Originally Posted by jarude
Good to know. How does the intensity vary for you from day-to-day? Week-to-week? Do you alternate light/heavy or how does your coach go about it?
It varies on many levels. I honestly cannot comprehend it fully. That's why I think most people should just chose a solid and well known program, such as Sheiko, if they want to get strong, since the programs are too complex for the general lifter to understand or be able to make themselves.
Anyway, a given week can look something like this:
Day 1: heavy squat (2-3 reps 4-5 sets 80%), heavy bench (2-3 reps 4-5 sets 80-85%), lighter stiff leg deadlifts (4-6 reps 50-60% of DL 1RM).
Day 2: medium OL pause squat (2-5 reps 2-4 sets 60-70% of SQ 1RM), medium heavy FU bench (4-6 reps 2-4 sets, 60-70% of bench 1RM), heavy deadlift (1-3 reps 2-4 sets 80-90%)
Day 3: heavy squat (2-3 reps 4-5 sets 80%), heavy bench (2-3 reps 4-5 sets 80-85%), light OL pause squat (2-5 reps 2-4 sets 55-65% of SQ 1RM)
Day 4: medium OL pause squat (2-5 reps 2-4 sets 60-70% of SQ 1RM), inc bench (4-6 reps 3-5 sets 55-60% bench 1RM), heavy low board press (1-2 reps 2-3 sets 90%), deficit deadlifts (2-5 reps 3-5 sets 65-75%)
Day 5: heavy squat (2-3 reps 4-5 sets 80%), medium heavy bench (2-3 reps 4-5 sets 80%), snatch grip deadlifts (4-6 reps 65-70% of DL 1RM), block deadlifts (2-4 resp 3-5 sets 85-90%).
Not counting warmups and accessories.
That got a bit harder to read than I first though. Anyway, heavy days are often followed by lighter days. I rarely do all 3 lifts heavy in one session, but it still happens. In the same way, some days all lifts are rather easy. When I say heavy, I could often do 2-4 reps more. Light means maybe I could do 4-5 reps more. So when the weight is heavier (by using the standard version of the lifts, not variations that force the weights to be less), the program also has me working higher on the RPE scale.
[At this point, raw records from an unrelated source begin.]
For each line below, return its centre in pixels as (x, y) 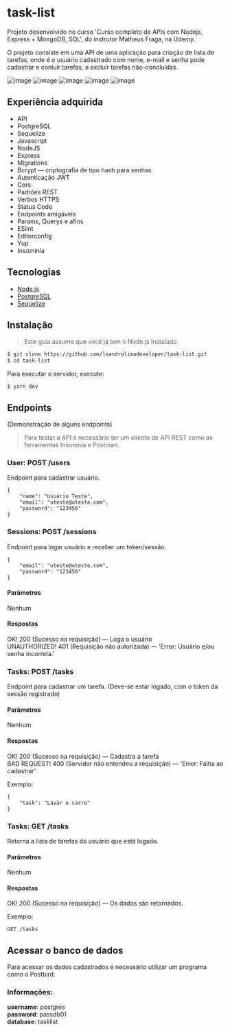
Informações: (30, 992)
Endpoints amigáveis (46, 214)
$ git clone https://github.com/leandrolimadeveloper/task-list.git (107, 354)
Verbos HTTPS (38, 199)
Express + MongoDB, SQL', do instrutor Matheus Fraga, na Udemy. (101, 39)
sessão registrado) (34, 694)
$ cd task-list (29, 361)
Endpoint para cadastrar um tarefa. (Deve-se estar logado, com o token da (113, 686)
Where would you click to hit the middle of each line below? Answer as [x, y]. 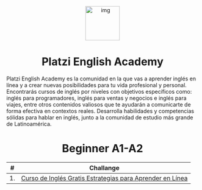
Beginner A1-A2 [103, 149]
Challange [105, 167]
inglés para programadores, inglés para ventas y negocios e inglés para [97, 98]
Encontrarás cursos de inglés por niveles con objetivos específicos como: [99, 91]
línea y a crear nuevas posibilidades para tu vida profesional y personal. [97, 85]
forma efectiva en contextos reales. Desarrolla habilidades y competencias [100, 111]
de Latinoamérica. [29, 124]
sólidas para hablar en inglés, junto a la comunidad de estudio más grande [100, 117]
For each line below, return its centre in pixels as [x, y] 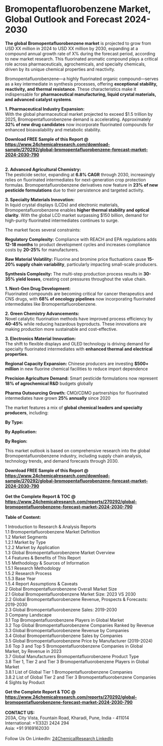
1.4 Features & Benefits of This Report [43, 557]
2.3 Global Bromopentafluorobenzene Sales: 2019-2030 [61, 610]
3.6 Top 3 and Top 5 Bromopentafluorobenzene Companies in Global [74, 646]
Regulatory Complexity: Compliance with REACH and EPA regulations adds [81, 239]
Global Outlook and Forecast [64, 19]
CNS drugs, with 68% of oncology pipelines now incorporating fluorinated [80, 298]
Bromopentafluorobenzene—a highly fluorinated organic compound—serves [82, 79]
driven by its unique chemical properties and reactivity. [60, 69]
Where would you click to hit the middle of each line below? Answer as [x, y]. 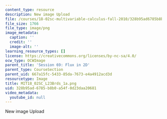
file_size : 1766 [22, 24]
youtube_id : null [28, 97]
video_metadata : [22, 93]
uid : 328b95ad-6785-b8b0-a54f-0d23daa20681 [51, 88]
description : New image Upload [38, 14]
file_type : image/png [28, 28]
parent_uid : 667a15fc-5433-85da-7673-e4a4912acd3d [59, 74]
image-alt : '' [24, 47]
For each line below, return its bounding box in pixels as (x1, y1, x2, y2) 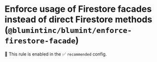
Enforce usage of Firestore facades (4, 3, 152, 15)
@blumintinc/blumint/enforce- (7, 26, 132, 35)
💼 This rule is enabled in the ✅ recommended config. (4, 51, 107, 57)
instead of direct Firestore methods (4, 14, 153, 25)
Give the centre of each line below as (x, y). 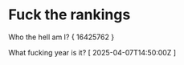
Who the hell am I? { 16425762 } (61, 37)
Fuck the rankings (70, 15)
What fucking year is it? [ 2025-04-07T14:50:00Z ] (92, 52)
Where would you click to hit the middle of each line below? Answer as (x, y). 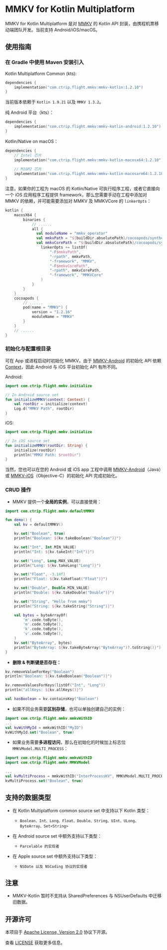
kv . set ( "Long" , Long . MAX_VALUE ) (47, 561)
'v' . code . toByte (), (43, 634)
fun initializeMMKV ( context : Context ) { (48, 399)
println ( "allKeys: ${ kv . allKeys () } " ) (44, 690)
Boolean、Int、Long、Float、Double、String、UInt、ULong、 (79, 821)
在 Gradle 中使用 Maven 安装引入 (44, 62)
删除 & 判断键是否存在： (37, 662)
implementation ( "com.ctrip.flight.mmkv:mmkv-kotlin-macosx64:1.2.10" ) (89, 160)
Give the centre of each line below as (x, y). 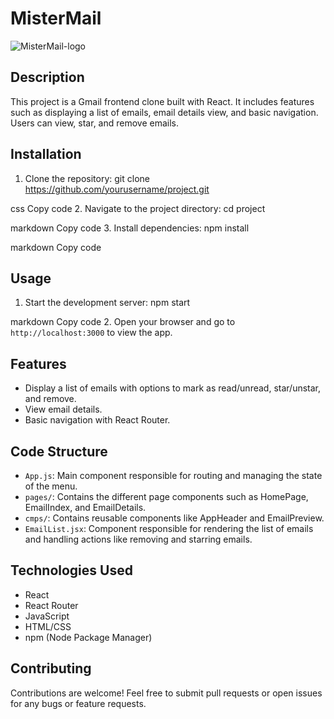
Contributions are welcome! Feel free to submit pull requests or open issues (166, 693)
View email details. (63, 409)
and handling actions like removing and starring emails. (138, 539)
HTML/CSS (48, 626)
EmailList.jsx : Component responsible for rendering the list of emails (169, 528)
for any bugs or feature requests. (78, 703)
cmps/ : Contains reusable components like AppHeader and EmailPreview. (174, 518)
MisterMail (56, 18)
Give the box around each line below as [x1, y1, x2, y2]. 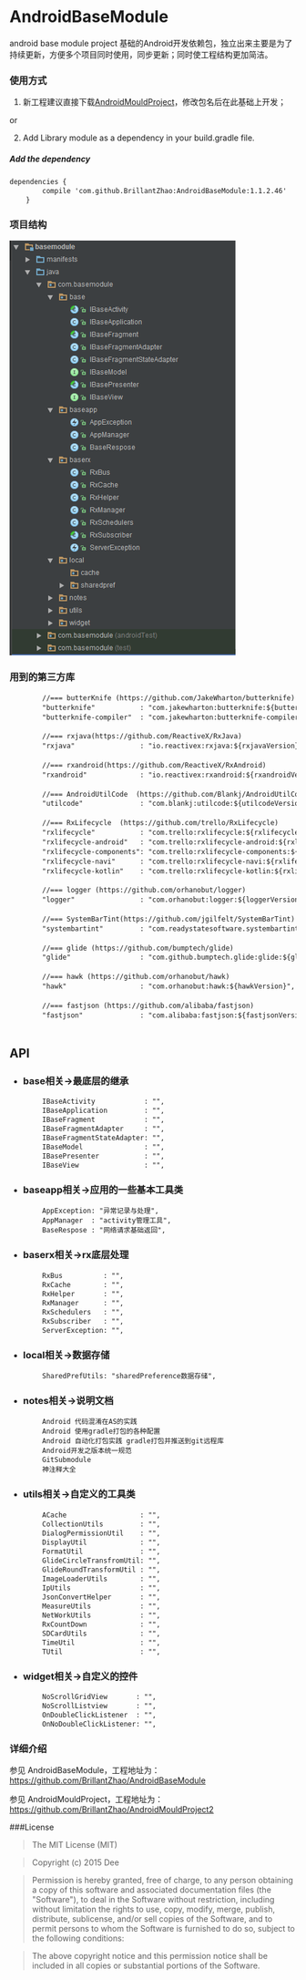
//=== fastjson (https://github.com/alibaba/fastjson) [42, 1001, 255, 1010]
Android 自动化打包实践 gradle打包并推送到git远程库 [42, 1437, 225, 1446]
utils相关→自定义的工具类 [22, 1488, 136, 1500]
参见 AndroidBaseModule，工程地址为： [9, 1765, 160, 1776]
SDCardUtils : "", [42, 1629, 161, 1638]
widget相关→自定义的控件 [22, 1670, 138, 1683]
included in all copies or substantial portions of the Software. [31, 1960, 260, 1971]
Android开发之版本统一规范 [42, 1447, 132, 1456]
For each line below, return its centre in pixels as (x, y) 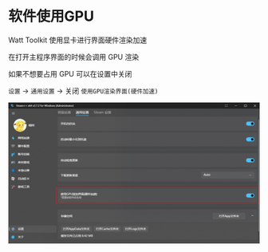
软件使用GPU (51, 16)
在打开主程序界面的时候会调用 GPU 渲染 (74, 57)
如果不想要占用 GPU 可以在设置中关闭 (70, 73)
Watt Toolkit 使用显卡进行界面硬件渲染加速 (78, 40)
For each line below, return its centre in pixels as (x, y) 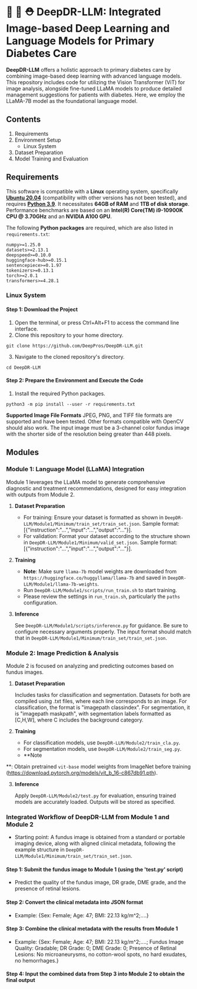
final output (21, 980)
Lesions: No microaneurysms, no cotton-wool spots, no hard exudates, (101, 954)
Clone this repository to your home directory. (69, 335)
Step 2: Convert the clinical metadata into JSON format (75, 902)
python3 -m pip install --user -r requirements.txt (71, 404)
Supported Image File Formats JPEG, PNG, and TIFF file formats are (89, 415)
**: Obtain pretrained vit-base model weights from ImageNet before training (98, 766)
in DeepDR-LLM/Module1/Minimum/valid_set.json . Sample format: (100, 542)
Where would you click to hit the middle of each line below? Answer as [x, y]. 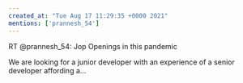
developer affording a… [47, 70]
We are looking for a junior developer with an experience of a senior [122, 62]
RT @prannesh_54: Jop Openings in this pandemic [93, 46]
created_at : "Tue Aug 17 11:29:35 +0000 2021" [88, 16]
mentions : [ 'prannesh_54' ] [54, 23]
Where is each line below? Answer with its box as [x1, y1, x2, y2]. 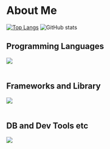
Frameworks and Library [6, 81, 101, 91]
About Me [6, 4, 57, 18]
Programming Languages [6, 41, 105, 51]
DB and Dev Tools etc [6, 121, 89, 131]
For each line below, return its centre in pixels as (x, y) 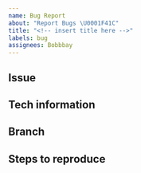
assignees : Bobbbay (41, 45)
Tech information (52, 104)
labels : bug (28, 38)
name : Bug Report (37, 16)
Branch (27, 132)
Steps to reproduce (57, 159)
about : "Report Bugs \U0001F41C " (64, 23)
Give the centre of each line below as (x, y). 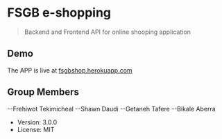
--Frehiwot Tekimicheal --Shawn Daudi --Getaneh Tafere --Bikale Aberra (112, 109)
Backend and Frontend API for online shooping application (107, 32)
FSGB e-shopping (59, 13)
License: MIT (36, 129)
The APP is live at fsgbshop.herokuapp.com (70, 70)
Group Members (43, 92)
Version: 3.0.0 (37, 122)
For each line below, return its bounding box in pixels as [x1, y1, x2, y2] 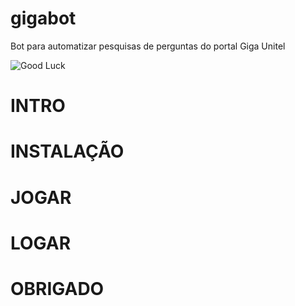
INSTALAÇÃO [10, 140, 125, 163]
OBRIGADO [10, 277, 105, 300]
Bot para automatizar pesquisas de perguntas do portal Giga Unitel [10, 40, 286, 52]
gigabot [10, 7, 77, 30]
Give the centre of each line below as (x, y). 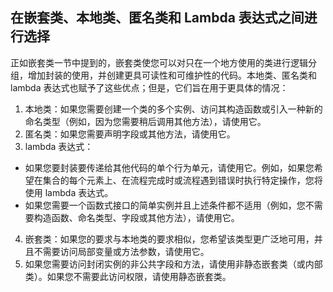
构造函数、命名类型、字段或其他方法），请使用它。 (136, 217)
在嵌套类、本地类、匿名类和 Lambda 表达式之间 (157, 18)
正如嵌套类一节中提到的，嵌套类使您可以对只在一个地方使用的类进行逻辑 (159, 62)
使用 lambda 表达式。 (69, 192)
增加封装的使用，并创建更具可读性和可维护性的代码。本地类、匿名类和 (172, 75)
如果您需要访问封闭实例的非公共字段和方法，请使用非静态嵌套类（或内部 (173, 264)
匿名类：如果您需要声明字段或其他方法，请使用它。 (130, 134)
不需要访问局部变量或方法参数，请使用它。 (121, 251)
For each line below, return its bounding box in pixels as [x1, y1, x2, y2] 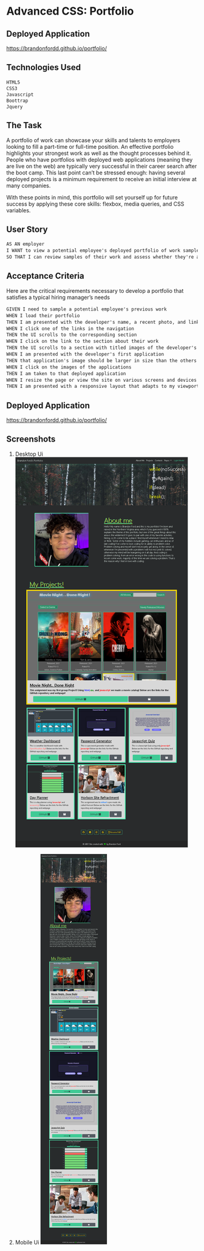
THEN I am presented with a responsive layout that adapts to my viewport [6, 383, 200, 390]
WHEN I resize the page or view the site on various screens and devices [6, 377, 197, 383]
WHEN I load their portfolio [6, 312, 80, 318]
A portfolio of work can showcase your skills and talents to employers [6, 136, 180, 144]
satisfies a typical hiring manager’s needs [6, 293, 110, 301]
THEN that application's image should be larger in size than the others [6, 357, 197, 364]
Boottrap [6, 98, 29, 104]
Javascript [6, 91, 34, 98]
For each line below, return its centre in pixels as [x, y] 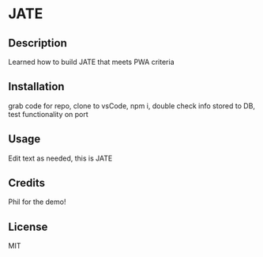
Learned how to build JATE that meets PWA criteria [92, 62]
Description [38, 43]
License [28, 227]
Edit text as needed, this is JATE [60, 158]
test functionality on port [48, 114]
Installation [36, 87]
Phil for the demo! [37, 202]
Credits [27, 183]
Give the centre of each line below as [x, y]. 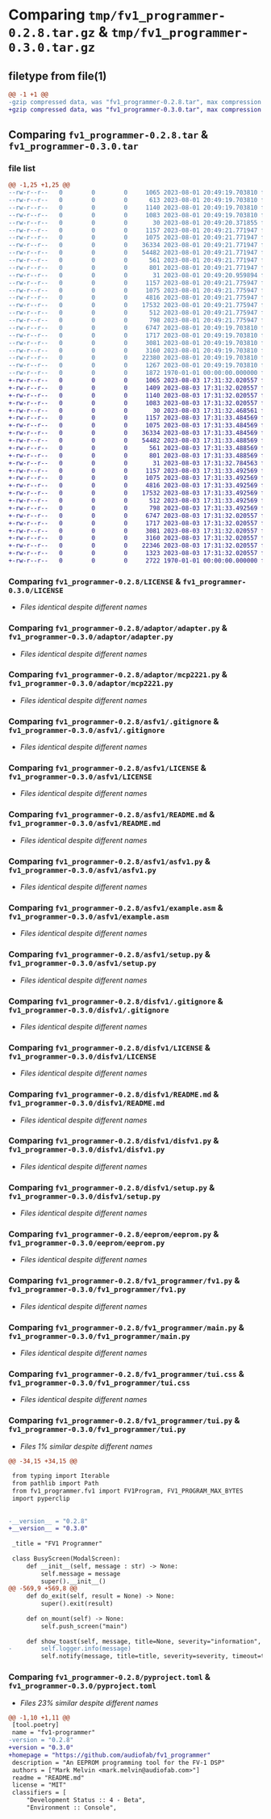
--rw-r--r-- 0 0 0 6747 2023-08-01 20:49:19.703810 [133, 328]
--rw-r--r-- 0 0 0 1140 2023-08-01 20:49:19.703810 [133, 208]
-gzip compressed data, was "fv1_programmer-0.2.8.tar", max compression [135, 102]
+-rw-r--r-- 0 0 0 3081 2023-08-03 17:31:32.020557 [133, 531]
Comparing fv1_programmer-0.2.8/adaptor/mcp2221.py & [118, 675]
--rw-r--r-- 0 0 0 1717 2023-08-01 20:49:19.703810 [133, 335]
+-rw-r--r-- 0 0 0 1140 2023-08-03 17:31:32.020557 [133, 395]
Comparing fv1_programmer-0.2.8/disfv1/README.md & [114, 1094]
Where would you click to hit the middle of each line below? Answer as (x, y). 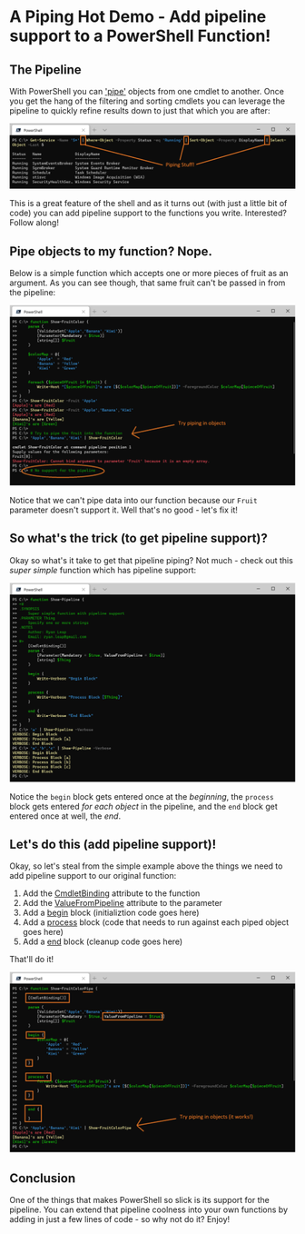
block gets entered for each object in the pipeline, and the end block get (144, 806)
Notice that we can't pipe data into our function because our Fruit (133, 500)
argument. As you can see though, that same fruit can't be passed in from (148, 283)
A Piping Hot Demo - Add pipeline (138, 17)
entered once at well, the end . (65, 816)
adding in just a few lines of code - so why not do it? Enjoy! (120, 1219)
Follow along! (34, 223)
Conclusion (43, 1178)
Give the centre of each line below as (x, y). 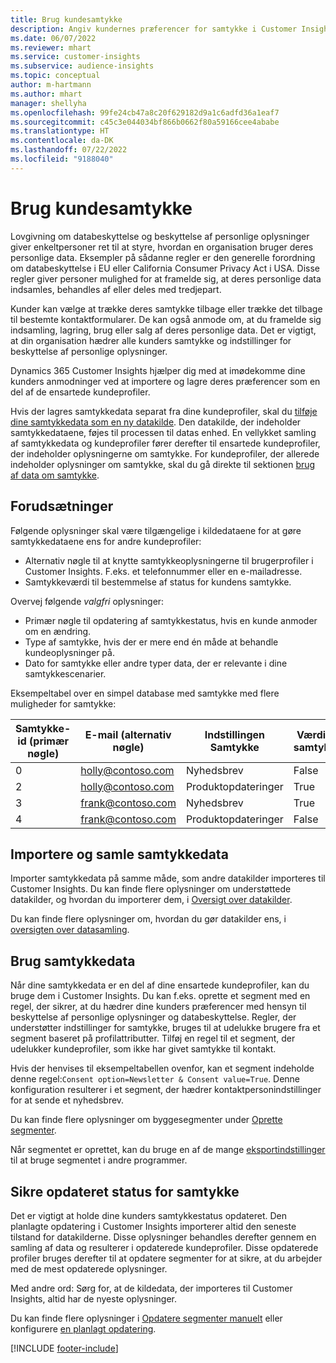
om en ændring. (58, 631)
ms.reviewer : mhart (51, 47)
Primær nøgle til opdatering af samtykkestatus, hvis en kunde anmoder (171, 620)
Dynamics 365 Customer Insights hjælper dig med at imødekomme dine (158, 370)
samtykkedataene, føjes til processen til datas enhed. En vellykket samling (163, 432)
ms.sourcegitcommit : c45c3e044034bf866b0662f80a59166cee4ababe (145, 122)
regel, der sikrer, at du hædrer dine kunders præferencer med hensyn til (158, 1007)
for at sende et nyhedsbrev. (67, 1100)
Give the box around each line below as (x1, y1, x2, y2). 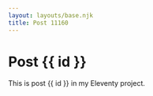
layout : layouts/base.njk (8, 11, 93, 20)
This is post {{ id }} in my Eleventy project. (8, 79, 146, 88)
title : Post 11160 (8, 19, 69, 27)
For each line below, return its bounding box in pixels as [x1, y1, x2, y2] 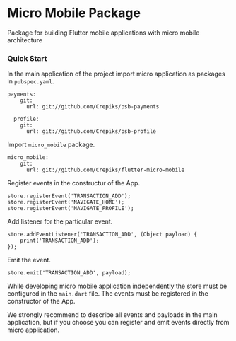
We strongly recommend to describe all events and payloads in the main [7, 311, 218, 319]
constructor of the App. [7, 297, 76, 306]
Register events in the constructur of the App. [7, 179, 140, 187]
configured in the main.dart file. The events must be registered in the [7, 289, 208, 298]
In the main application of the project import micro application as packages [7, 69, 226, 79]
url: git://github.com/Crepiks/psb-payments [25, 103, 160, 110]
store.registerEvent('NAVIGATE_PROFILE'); [7, 205, 134, 212]
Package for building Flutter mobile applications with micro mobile [7, 28, 200, 37]

Its also broken down on a week to week basis so that some weeks are tough and some are a breeze. but within those weeks I still have lighter and tougher days. Months are broken into preparatory (higher reps, higher volume, less specific, lower intensity), transition (little lower reps, decent high volume, more specific, intensity ramped up), competition (low reps, less volume, very specific, higher intensity).